## Dataset records
-- Opening Marker --

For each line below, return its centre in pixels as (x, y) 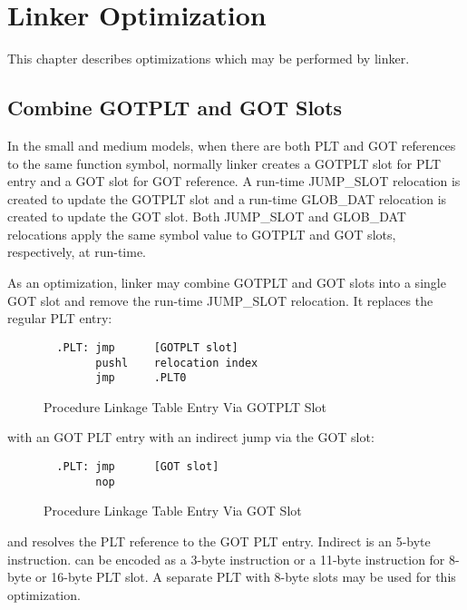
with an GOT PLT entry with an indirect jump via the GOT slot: (191, 437)
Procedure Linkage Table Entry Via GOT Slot (173, 511)
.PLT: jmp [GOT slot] (138, 467)
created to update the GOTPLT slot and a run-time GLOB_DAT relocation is (227, 198)
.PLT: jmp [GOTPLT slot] (147, 347)
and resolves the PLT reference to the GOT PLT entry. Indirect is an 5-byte (219, 541)
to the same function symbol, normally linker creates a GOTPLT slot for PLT (224, 163)
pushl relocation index (177, 363)
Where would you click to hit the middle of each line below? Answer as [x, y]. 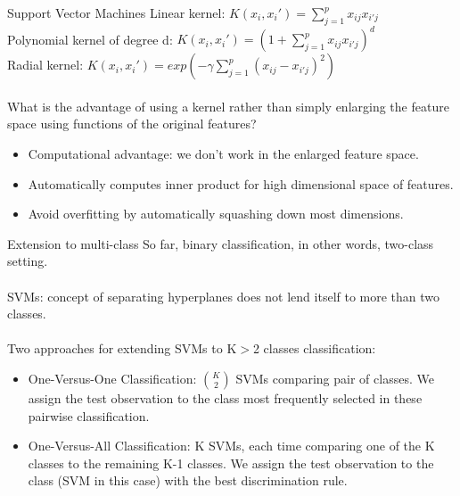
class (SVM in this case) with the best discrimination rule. [188, 480]
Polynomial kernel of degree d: [90, 39]
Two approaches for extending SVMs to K [122, 348]
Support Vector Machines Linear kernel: [116, 12]
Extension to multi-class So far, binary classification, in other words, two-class [221, 243]
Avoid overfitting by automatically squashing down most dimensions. [216, 214]
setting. [28, 261]
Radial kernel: [45, 65]
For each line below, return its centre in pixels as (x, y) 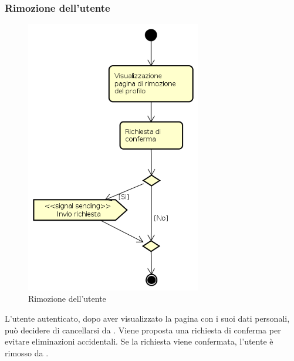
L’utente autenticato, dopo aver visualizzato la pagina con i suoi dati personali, (147, 318)
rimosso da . (27, 352)
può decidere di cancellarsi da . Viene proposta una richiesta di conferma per (143, 330)
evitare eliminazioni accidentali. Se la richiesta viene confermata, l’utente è (139, 341)
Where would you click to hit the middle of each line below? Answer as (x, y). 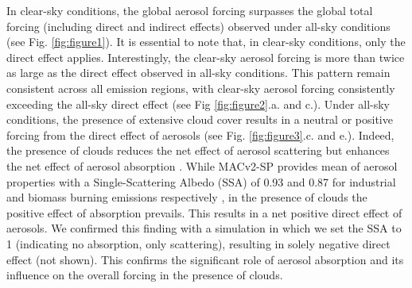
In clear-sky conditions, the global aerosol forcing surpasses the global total (190, 10)
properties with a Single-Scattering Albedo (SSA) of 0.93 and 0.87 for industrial (201, 181)
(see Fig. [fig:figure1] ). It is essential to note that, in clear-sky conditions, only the (206, 42)
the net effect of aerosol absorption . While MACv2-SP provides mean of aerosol (202, 165)
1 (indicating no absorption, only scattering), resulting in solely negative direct (198, 243)
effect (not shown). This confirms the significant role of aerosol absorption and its (205, 259)
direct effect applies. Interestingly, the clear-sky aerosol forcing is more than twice (206, 57)
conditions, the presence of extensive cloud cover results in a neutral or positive (200, 119)
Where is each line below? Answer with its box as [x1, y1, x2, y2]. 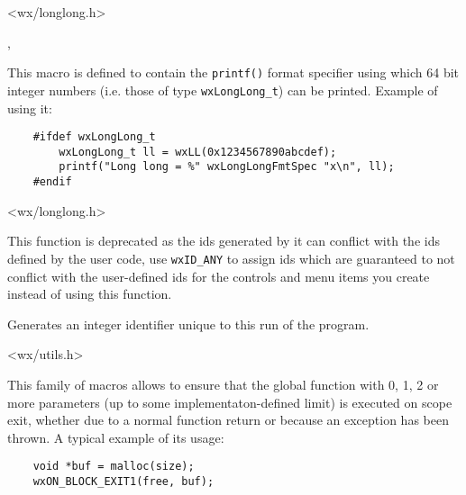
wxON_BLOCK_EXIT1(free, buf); [32, 474, 215, 488]
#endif [32, 175, 72, 189]
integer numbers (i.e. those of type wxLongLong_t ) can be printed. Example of [7, 80, 438, 99]
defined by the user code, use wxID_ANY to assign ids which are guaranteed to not [7, 248, 455, 267]
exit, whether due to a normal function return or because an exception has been [7, 410, 449, 429]
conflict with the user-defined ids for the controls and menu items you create [7, 266, 430, 285]
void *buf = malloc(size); [32, 460, 195, 473]
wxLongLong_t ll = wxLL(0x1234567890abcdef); [59, 145, 337, 158]
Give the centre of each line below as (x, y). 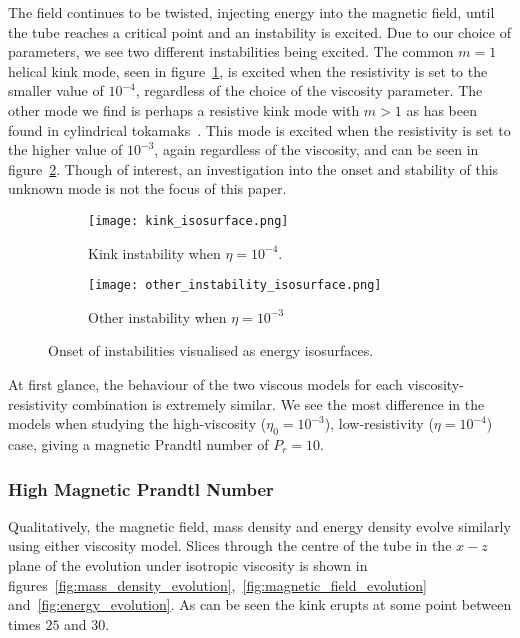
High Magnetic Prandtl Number (141, 488)
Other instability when (157, 316)
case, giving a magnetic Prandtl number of (138, 444)
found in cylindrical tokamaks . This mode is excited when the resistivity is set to (259, 129)
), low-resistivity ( (379, 423)
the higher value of (65, 149)
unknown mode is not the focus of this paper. (147, 188)
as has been (442, 109)
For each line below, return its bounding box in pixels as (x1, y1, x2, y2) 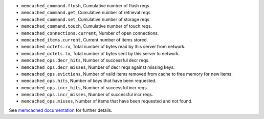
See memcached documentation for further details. (9, 107, 112, 113)
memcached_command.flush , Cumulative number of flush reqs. (21, 3, 151, 8)
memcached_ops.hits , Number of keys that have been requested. (21, 78, 156, 84)
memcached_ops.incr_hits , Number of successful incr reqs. (21, 84, 148, 90)
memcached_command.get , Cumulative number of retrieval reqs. (21, 10, 152, 16)
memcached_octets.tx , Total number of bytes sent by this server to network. (21, 50, 180, 56)
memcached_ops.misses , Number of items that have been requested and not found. (21, 98, 193, 104)
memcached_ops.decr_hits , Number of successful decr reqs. (21, 58, 150, 63)
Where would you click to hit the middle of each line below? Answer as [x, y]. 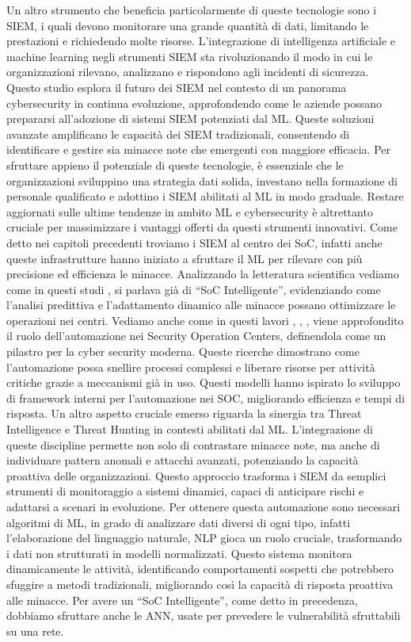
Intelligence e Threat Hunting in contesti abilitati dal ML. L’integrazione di [190, 429]
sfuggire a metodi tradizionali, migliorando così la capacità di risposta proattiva [200, 584]
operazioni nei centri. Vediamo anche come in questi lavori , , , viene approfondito [205, 320]
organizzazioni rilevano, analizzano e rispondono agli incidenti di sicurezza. [188, 72]
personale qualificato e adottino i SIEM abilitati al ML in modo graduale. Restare [205, 196]
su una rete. [35, 631]
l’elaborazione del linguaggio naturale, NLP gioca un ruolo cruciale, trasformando [204, 538]
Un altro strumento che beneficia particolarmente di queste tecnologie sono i [192, 10]
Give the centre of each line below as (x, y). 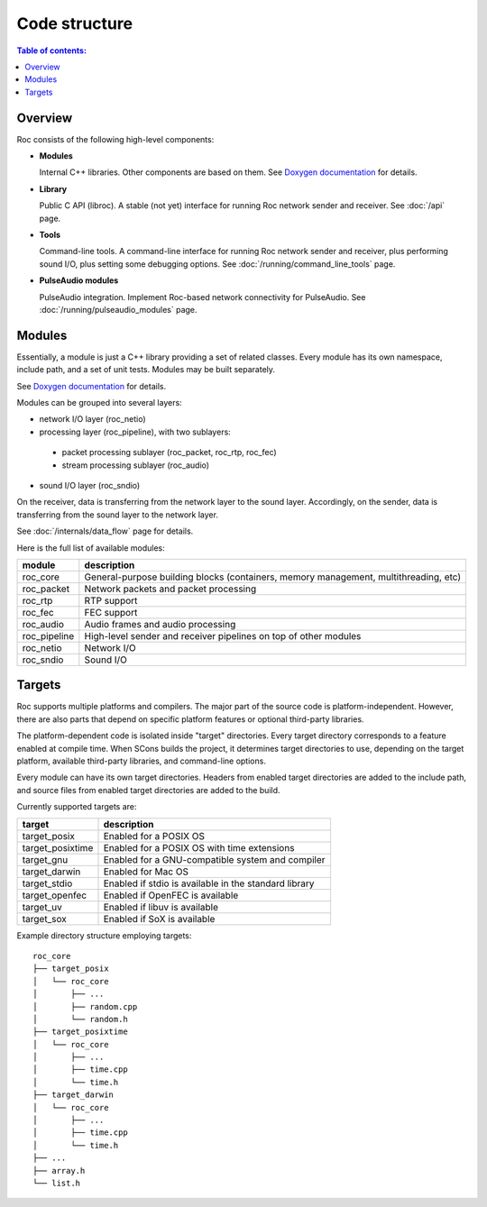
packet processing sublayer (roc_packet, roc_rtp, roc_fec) (169, 453)
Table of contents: (52, 50)
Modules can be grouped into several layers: (99, 402)
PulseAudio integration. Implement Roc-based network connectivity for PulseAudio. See (202, 297)
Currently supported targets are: (77, 807)
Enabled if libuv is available (161, 907)
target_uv (42, 907)
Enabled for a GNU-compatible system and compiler (214, 859)
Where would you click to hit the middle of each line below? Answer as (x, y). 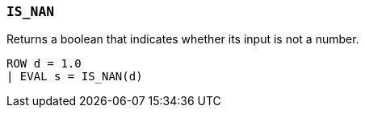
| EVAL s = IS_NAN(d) (75, 77)
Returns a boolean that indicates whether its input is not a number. (183, 39)
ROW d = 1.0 (44, 64)
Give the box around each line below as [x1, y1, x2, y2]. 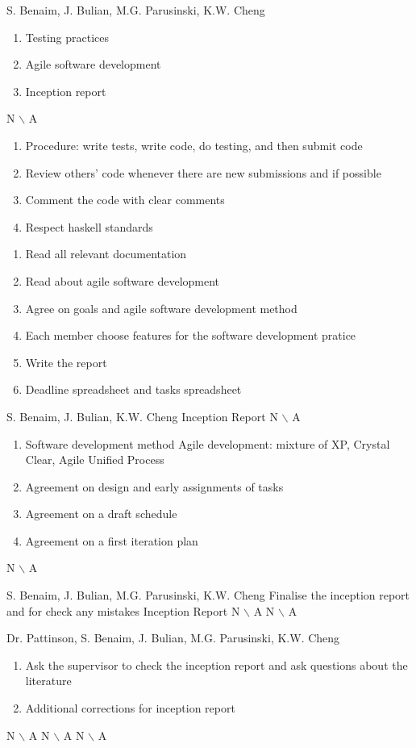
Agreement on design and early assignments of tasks [25, 478, 284, 495]
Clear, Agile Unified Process [25, 451, 164, 468]
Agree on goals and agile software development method [25, 299, 297, 316]
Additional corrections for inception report [25, 700, 235, 717]
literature [25, 672, 72, 689]
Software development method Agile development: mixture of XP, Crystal [25, 435, 390, 452]
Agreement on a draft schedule [25, 505, 177, 522]
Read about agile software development [25, 272, 220, 289]
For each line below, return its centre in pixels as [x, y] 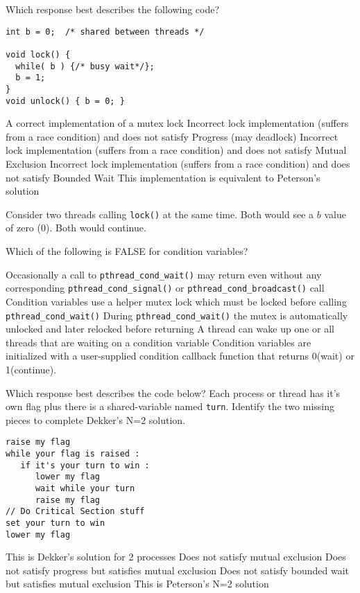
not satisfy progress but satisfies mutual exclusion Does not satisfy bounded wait [178, 570]
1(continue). [31, 369]
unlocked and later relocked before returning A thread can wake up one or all [170, 329]
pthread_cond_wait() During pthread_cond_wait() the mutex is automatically [177, 315]
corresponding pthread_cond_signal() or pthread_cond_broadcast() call [165, 288]
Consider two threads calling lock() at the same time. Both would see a [160, 214]
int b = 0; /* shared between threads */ [105, 32]
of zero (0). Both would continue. [76, 228]
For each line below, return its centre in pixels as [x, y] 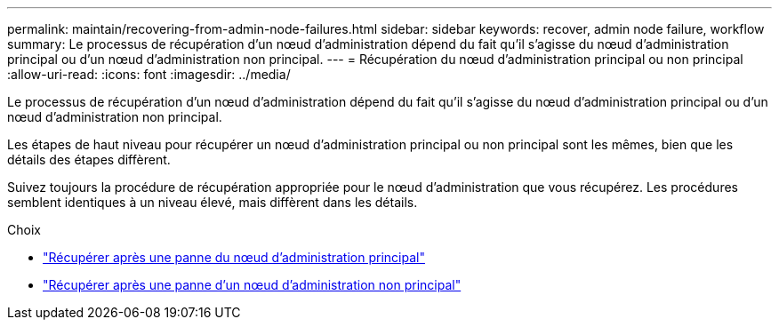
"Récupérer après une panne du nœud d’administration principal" [234, 257]
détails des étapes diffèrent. [89, 160]
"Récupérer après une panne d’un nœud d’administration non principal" [252, 285]
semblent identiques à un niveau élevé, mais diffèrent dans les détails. [213, 202]
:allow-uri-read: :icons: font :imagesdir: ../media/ [149, 74]
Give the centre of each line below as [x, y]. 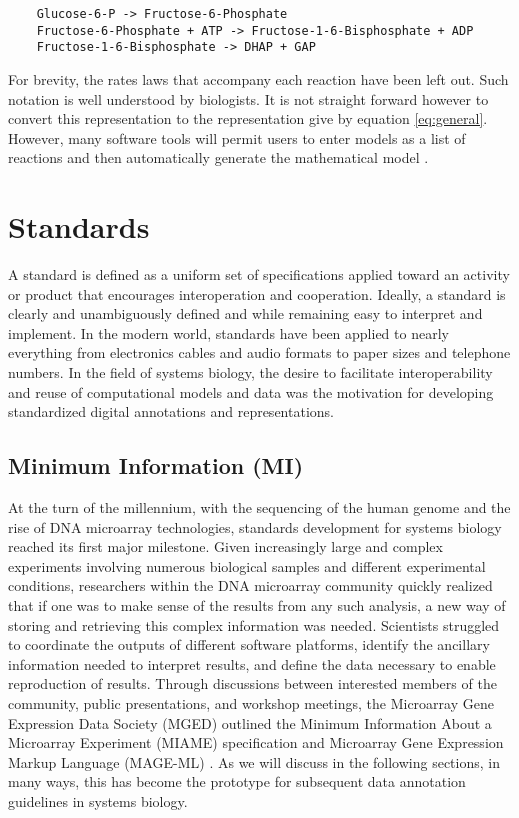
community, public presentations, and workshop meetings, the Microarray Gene [251, 702]
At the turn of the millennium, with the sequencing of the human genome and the [259, 507]
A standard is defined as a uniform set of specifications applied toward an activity [259, 274]
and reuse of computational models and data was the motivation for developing [251, 391]
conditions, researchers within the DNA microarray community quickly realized [250, 585]
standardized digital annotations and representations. [171, 411]
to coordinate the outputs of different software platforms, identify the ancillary [249, 644]
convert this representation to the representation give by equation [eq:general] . [248, 118]
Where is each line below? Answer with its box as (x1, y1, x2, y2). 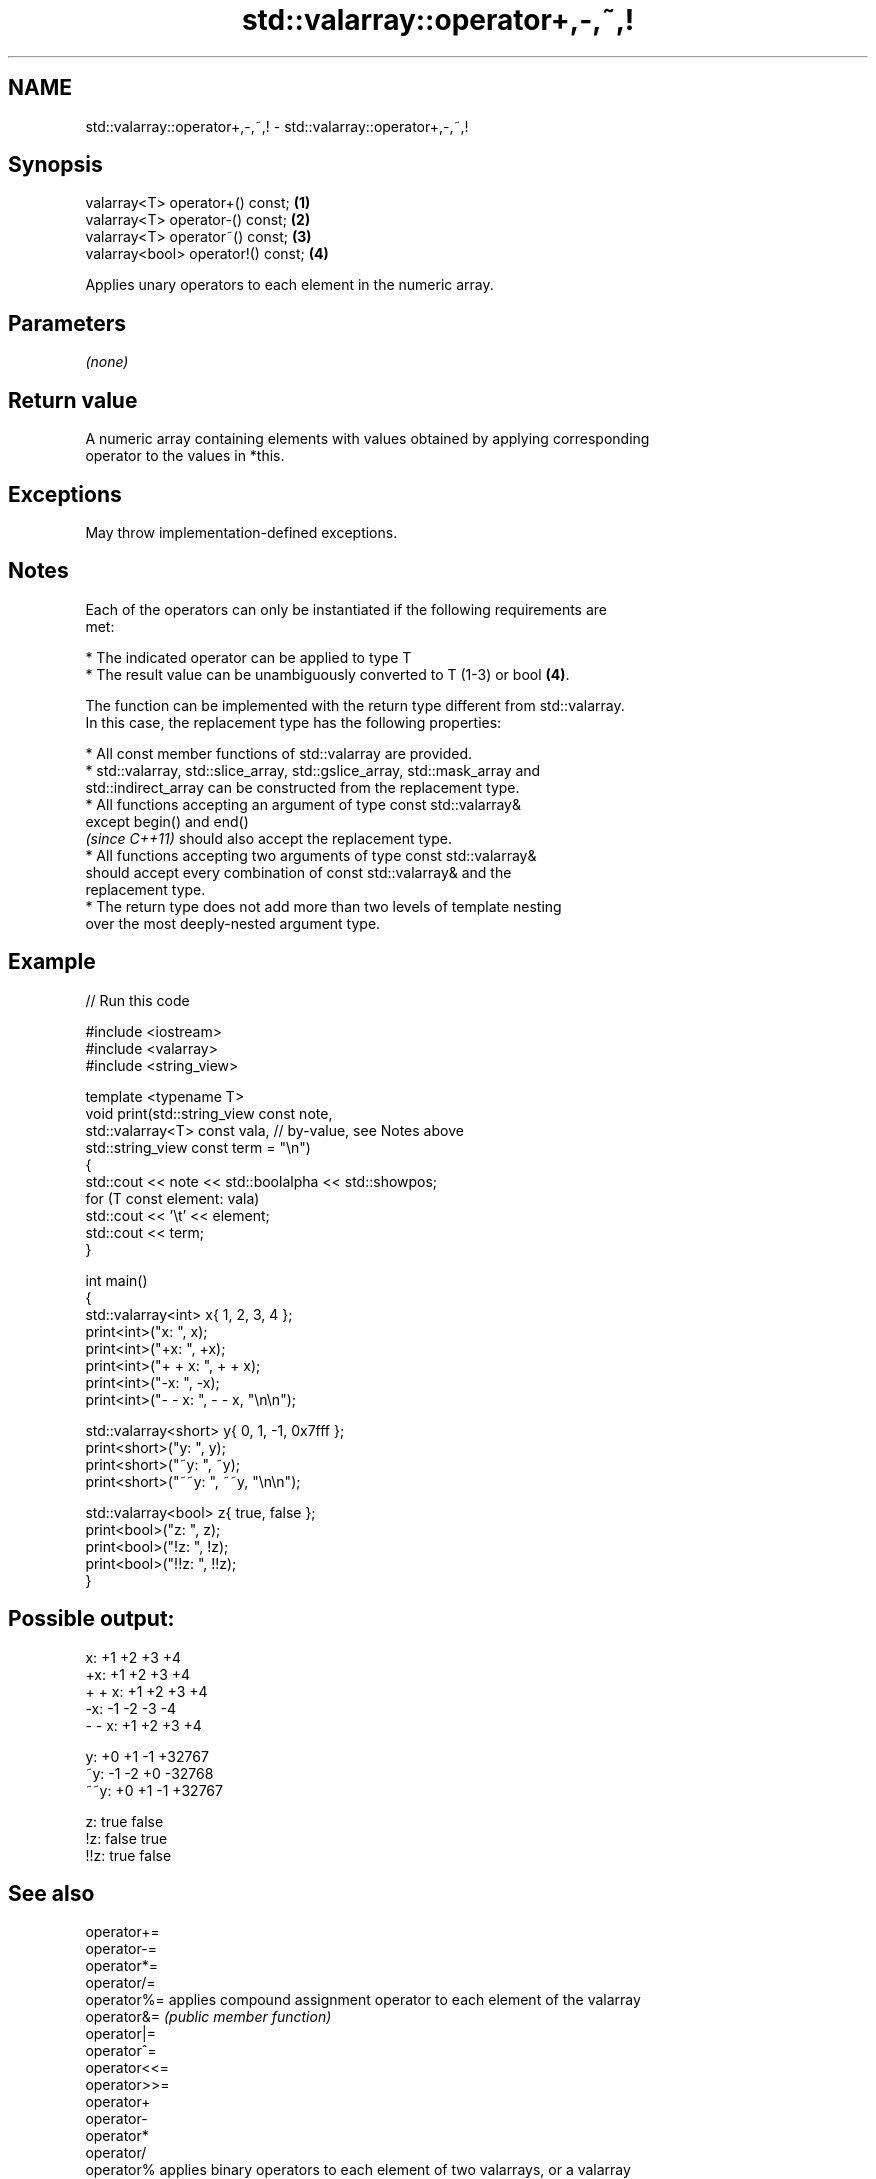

-- Closing Marker --

## Work request
All lines above from the line with "Procedure Linkage Table" through the line with "slot] (147, 347)", both included, are to be set down exactly, with nothing else.

## Solution below
Procedure Linkage Table Entry Via GOT Slot (173, 511)
.PLT: jmp [GOT slot] (138, 467)
created to update the GOTPLT slot and a run-time GLOB_DAT relocation is (227, 198)
.PLT: jmp [GOTPLT slot] (147, 347)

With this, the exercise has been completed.